_Problem requirements:_
Using the listing below, extract each line that has the word "income" in it.

_Task inputs:_
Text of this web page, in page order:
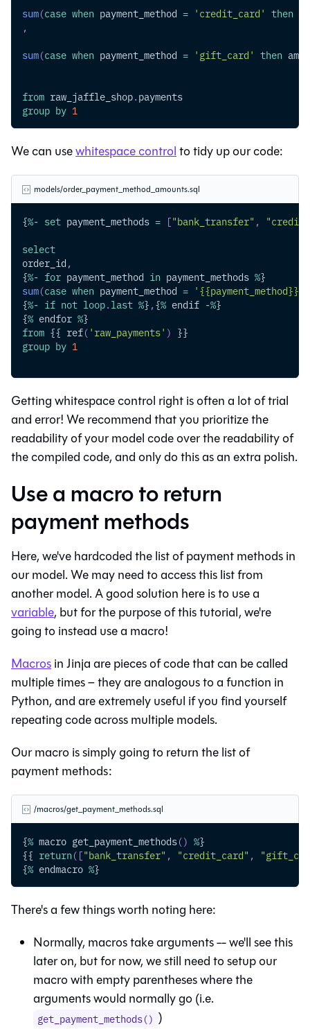
sum(case when payment_method = 'credit_card' then
,
sum(case when payment_method = 'gift_card' then
from raw_jaffle_shop. payments
group by 1
We can usewhitespace controlto tidy up our code:
models/order_payment_method_amounts.sql
{%- set payment_methods = ["bank_transfer" ,
select
order_id ,
{%- for payment_method in payment_methods %}
sum(case when payment_method = '{{payment_method}}'
{%- if not loop. last %} ,{% endif -%}
{% endfor %}
from {{ ref( 'raw_payments' ) }}
group by 1
Getting whitespace control right is often a lot of trial
and error! We recommend that you prioritize the
readability of your model code over the readability of
the compiled code, and only do this as an extra polish.
Use a macro to return
payment methods
Here, we've hardcoded the list of payment methods in
our model. We may need to access this list from
another model. A good solution here is to use a
variable, but for the purpose of this tutorial, we're
going to instead use a macro!
Macrosin Jinja are pieces of code that can be called
multiple times – they are analogous to a function in
Python, and are extremely useful if you find yourself
repeating code across multiple models.
Our macro is simply going to return the list of
payment methods:
/macros/get_payment_methods.sql
{% macro get_payment_methods() %}
{{ return ( ["bank_transfer" , "credit_card" ,
{% endmacro %}
There's a few things worth noting here:
Normally, macros take arguments -- we'll see this
later on, but for now, we still need to setup our
macro with empty parentheses where the
arguments would normally go (i.e.
get_payment_methods() )
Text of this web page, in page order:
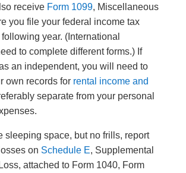
receive Form 1099, Miscellaneous
you file your federal income tax
year. (International
to complete different forms.) If
an independent, you will need to
own records for rental income and
separate from your personal
sleeping space, but no frills, report
on Schedule E, Supplemental
attached to Form 1040, Form
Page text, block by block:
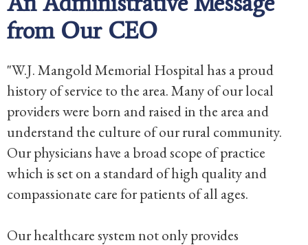
from Our CEO
"W.J. Mangold Memorial Hospital has a proud
history of service to the area. Many of our local
providers were born and raised in the area and
understand the culture of our rural community.
Our physicians have a broad scope of practice
which is set on a standard of high quality and
compassionate care for patients of all ages.
Our healthcare system not only provides
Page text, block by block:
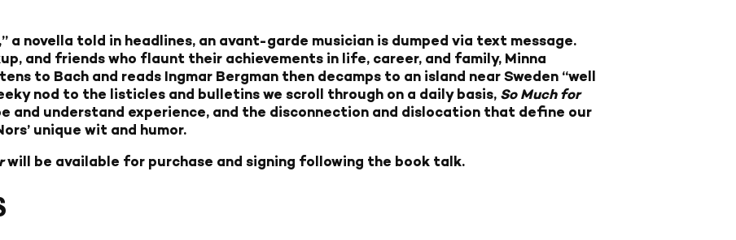
a novella told in headlines, an avant-garde musician is dumped via text message.
and friends who flaunt their achievements in life, career, and family, Minna
to Bach and reads Ingmar Bergman then decamps to an island near Sweden “well
nod to the listicles and bulletins we scroll through on a daily basis, So Much for
and understand experience, and the disconnection and dislocation that define our
unique wit and humor.
will be available for purchase and signing following the book talk.
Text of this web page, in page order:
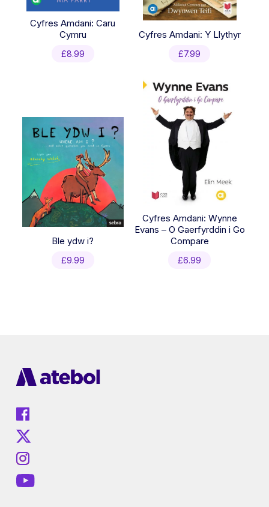
Cyfres Amdani: Caru
Cymru
£8.99
Cyfres Amdani: Y Llythyr
£7.99
Ble ydw i?
£9.99
Cyfres Amdani: Wynne
Evans – O Gaerfyrddin i Go
Compare
£6.99
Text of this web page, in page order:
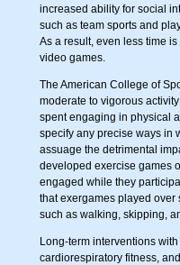
increased ability for social
such as team sports and
As a result, even less time
video games.
The American College of
moderate to vigorous
spent engaging in physical
specify any precise ways in
assuage the detrimental
developed exercise games
engaged while they
that exergames played over
such as walking, skipping,
Long-term interventions
cardiorespiratory fitness,
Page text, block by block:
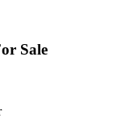
Sale

_Result of this exercise:_
you file your federal income tax
own records for rental income and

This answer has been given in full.